Enfin le commun accord pour mettre fin au contrat sans indemnité est contredit par les termes des courriers de la société Newbev qui ont suivi la notification de la rupture, de sorte que le mandant ne peut s'exonérer du paiement d'une indemnité de fin de contrat.

Concernant la fixation de durée de l'indemnité de fin de contrat, ainsi que le tribunal l'a jugé le contrat ne s'est poursuivi que sur deux années et au regard du peu de résultats obtenus, l'a limité à juste titre à une année de commissions.

Concernant le quantum, à compter du 1er mars 2015, la société Altiplano a versé une commission fixe de 500 euros h.t. sur une durée de 24 mois conformément à l'avenant liant les parties. C'est donc à bon droit que le tribunal s'est fondé sur ce montant pour la condamner au versement d'une indemnité de rupture égale à 6 000 euros h.t. et de 2 100 euros au titre des quatre factures (47,57,68,69) émises pendant la période de préavis.

Sur l'appel incident de la société Newbev

La société Altiplano soutient qu'elle ne saurait être tenue de verser des dommages et intérêts pour résistance abusive à la société Newbev dès lors que la société Newbev, d'une part, ne démontre l'existence d'aucune faute dont elle aurait fait preuve et d'autre part, ne démontre pas le préjudice qui en serait résulté ; la société Altiplano considère en outre que la demande de communication de pièces de la société Newbev ne relève pas de la compétence de la cour et que la société Newbev ne justifie d'aucun élément qui l'autoriserait à douter de la sincérité des relevés de commission sur la base desquels elle a établi ses factures.

La société Newbev fait valoir qu'en refusant de répondre à ses demandes justifiées et légitimes, la société Altiplano a fait preuve d'une mauvaise foi et a compté sur l'épuisement de la société Newbev ; qu'ainsi la société Altiplano doit être condamnée à verser la somme de 4 000 euros à titre de dommages et intérêts pour résistance abusive ; en second lieu, la société Newbev soutient qu'elle n'a été destinataire d'aucun relevé de commissions dues à partir du mois de décembre 2016 alors que la société Altiplano a bénéficié des efforts commerciaux de la société Newbev ; qu'au demeurant, la société Newbev peut légitimement douter de la sincérité des relevés de commissions transmis ; qu'ainsi, la société Altiplano doit être condamnée, sous astreinte, à communiquer à la société Newbev un état des commissions dues depuis le mois de décembre 2016 ainsi qu'un état des opérations commerciales conclues qui relevaient de l'exclusivité contractuelle de la société Newbev et ce pour la durée du contrat, préavis compris, et pour les trois mois suivant la fin dudit préavis, soit jusqu'au 15 avril 2017.

Ceci étant exposé,

Le fait de ne pas répondre à des demandes ne suffit pas à constituer un abus de droit.

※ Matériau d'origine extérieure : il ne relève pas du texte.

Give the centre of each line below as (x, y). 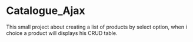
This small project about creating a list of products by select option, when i (96, 27)
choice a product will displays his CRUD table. (62, 33)
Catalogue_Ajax (46, 11)
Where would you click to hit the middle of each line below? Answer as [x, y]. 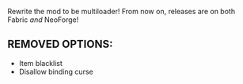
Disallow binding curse [56, 71]
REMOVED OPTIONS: [60, 44]
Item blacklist [40, 63]
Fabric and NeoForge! [43, 20]
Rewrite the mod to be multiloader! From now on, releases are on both [121, 11]
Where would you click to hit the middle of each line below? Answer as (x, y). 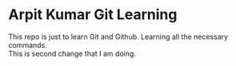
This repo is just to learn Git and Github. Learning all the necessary (118, 37)
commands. (28, 45)
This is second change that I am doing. (72, 53)
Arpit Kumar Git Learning (93, 15)
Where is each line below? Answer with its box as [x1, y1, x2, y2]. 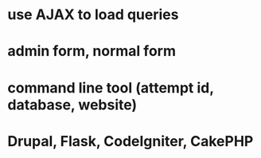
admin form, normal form [7, 42, 177, 61]
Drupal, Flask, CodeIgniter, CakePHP [7, 132, 254, 150]
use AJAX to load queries [7, 6, 179, 24]
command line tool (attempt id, [7, 78, 214, 97]
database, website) [7, 96, 138, 113]
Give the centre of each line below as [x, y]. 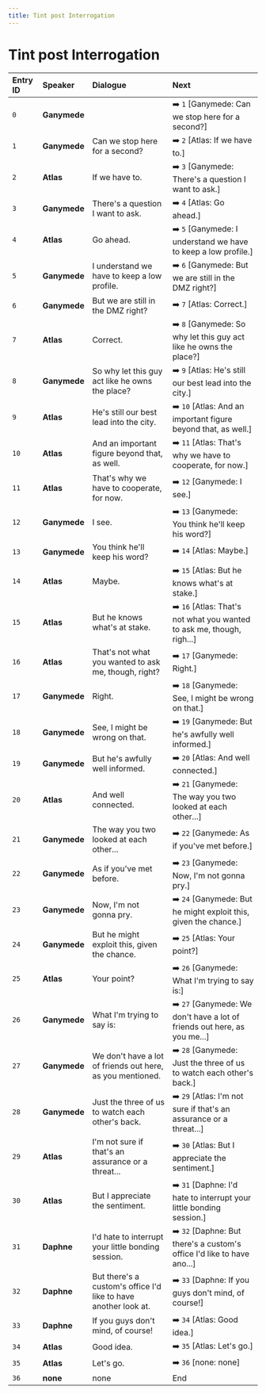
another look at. [121, 1306]
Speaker [59, 85]
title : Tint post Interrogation [61, 15]
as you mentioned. [126, 1076]
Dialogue [109, 85]
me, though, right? [126, 672]
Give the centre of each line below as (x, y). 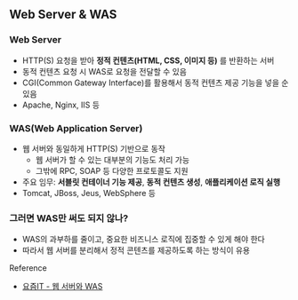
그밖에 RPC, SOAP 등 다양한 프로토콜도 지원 (112, 170)
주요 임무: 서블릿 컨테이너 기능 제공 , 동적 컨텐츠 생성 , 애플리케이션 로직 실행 (151, 182)
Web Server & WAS (63, 15)
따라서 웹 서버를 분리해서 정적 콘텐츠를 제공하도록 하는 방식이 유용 (136, 250)
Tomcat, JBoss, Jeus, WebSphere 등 (89, 193)
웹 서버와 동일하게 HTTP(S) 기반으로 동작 (94, 148)
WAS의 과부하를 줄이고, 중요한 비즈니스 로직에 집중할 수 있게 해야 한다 (143, 240)
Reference (28, 268)
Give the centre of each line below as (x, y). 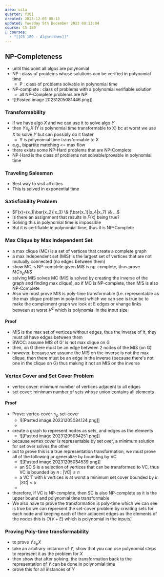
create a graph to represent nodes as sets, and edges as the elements (83, 430)
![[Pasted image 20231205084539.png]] (60, 462)
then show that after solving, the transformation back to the (72, 559)
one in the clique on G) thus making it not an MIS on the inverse (76, 363)
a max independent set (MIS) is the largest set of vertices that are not (82, 256)
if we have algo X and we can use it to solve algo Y (63, 123)
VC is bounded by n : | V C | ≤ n (50, 472)
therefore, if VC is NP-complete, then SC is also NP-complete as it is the (84, 493)
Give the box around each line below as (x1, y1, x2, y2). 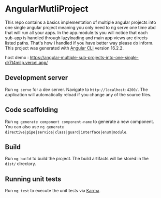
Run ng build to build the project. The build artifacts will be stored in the (5, 156, 149, 162)
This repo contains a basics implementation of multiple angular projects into (5, 19, 156, 25)
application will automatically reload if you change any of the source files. (5, 91, 151, 97)
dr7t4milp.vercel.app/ (5, 60, 48, 65)
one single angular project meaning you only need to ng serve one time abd (5, 24, 156, 30)
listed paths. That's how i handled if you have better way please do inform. (5, 40, 154, 46)
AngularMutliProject (5, 3, 88, 15)
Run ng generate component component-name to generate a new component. (5, 119, 155, 124)
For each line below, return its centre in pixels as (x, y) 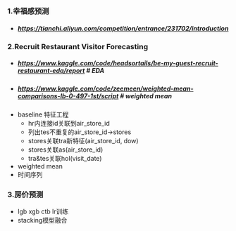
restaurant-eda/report (51, 71)
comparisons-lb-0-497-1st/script (68, 95)
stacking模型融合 (42, 220)
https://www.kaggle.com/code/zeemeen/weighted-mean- (105, 88)
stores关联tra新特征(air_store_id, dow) (83, 141)
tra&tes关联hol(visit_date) (65, 159)
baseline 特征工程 (43, 114)
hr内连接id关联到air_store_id (69, 124)
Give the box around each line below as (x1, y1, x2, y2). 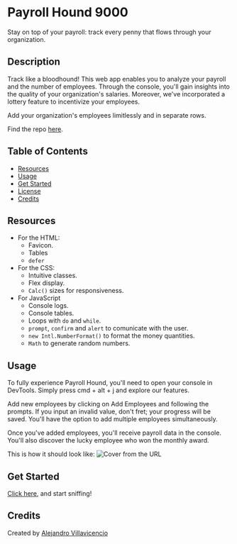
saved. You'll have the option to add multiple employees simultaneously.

En l'espèce, il n'est pas démontré par la société Newbev que l'absence de réponse à ses demandes ait dégénéré en abus, dès lors la demande de ce chef sera écartée.

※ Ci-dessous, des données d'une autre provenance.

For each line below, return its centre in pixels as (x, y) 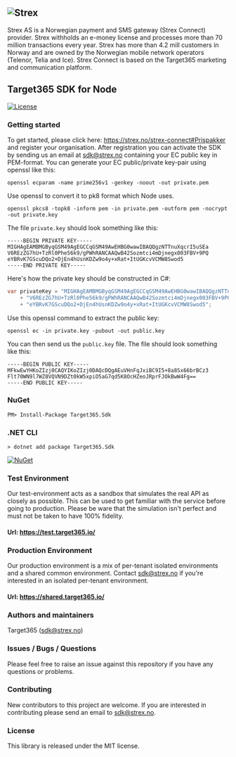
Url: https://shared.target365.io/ (56, 597)
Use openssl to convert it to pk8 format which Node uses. (91, 196)
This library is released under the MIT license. (73, 746)
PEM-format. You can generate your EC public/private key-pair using (107, 162)
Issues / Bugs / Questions (52, 649)
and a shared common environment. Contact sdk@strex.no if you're (105, 573)
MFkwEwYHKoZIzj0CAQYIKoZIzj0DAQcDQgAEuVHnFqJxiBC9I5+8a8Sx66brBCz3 (108, 370)
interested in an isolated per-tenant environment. (78, 580)
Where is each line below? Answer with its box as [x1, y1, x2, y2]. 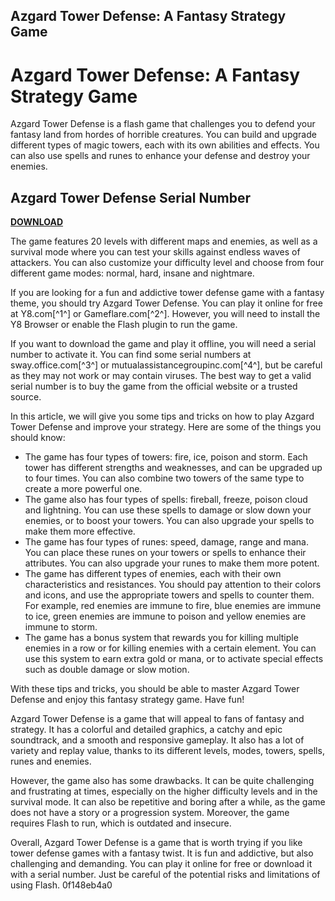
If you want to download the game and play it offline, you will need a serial [10, 338, 317, 350]
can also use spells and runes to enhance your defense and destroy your [10, 150, 311, 162]
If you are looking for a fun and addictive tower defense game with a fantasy [10, 287, 325, 299]
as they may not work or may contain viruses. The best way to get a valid [10, 370, 312, 382]
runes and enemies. [10, 755, 92, 768]
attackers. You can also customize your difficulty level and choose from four [10, 257, 325, 269]
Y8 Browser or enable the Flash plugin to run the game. [10, 319, 238, 331]
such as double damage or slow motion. [24, 664, 190, 676]
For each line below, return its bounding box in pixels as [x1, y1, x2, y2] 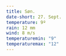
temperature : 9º [6, 19, 46, 25]
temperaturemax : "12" [6, 41, 60, 47]
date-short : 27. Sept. [6, 14, 62, 20]
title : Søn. [6, 8, 35, 15]
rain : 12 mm [6, 24, 35, 31]
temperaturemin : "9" [6, 36, 57, 41]
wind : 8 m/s [6, 30, 35, 36]

S'agissant de la demande de communication de pièces, celle-ci est tardive en ce qu'elle n'a pas été présentée devant le conseiller de la mise en état ; par ailleurs, les allégations de la société Newbev reposent uniquement sur des hypothèses de sorte que la demande sera rejetée.

En conséquence, la décision entreprise sera confirmée en toutes ses dispositions.

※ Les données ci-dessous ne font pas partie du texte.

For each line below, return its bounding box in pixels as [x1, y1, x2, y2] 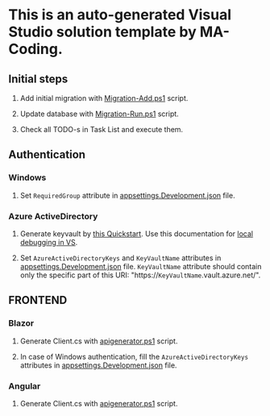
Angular [8, 381, 41, 392]
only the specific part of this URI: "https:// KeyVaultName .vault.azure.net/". [19, 270, 261, 280]
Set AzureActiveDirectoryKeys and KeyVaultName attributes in [19, 252, 222, 263]
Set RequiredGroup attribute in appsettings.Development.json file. [19, 190, 235, 200]
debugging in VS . [19, 237, 78, 247]
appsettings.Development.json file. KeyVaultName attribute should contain [19, 261, 262, 271]
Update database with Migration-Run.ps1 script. [19, 109, 179, 119]
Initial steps [8, 72, 69, 85]

La société Altiplano, partie perdante, au sens de l'article 696 du code de procédure civile, sera tenue de supporter la charge des dépens d'appel.

Il paraît équitable de laisser à la charge de chacune des parties les frais irrépétibles qu'elle a exposés en cause d'appel.

PAR CES MOTIFS :

La cour,

CONFIRME en toutes ses dispositions le jugement entrepris ;

REJETTE toutes les autres demandes ;

CONDAMNE la société Altiplano aux dépens d'appel.